• _Task item_
Transcribe everything in the records exactly. Skip the images.

• _Supplied data_
##########
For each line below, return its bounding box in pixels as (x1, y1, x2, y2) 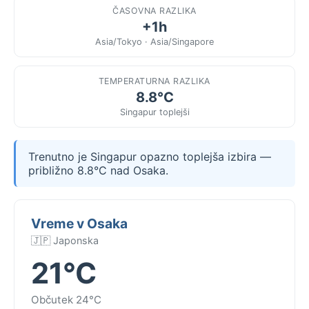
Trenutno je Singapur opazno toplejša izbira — (28, 149, 271, 163)
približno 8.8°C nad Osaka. (28, 163, 168, 177)
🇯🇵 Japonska (31, 234, 99, 246)
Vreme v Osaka (31, 215, 128, 232)
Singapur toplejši (119, 106, 190, 117)
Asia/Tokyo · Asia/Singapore (95, 36, 214, 47)
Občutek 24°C (31, 292, 101, 306)
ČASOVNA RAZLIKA (112, 5, 197, 16)
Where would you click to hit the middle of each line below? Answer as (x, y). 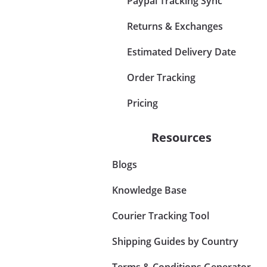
##########
• _Response to the task_
For each line below, return its bounding box in pixels as (x1, y1, x2, y2) 
Trenutno je Singapur opazno toplejša izbira — (28, 149, 271, 163)
približno 8.8°C nad Osaka. (28, 163, 168, 177)
🇯🇵 Japonska (31, 234, 99, 246)
Vreme v Osaka (31, 215, 128, 232)
Singapur toplejši (119, 106, 190, 117)
Asia/Tokyo · Asia/Singapore (95, 36, 214, 47)
Občutek 24°C (31, 292, 101, 306)
ČASOVNA RAZLIKA (112, 5, 197, 16)
Where would you click to hit the middle of each line below? Answer as (x, y). 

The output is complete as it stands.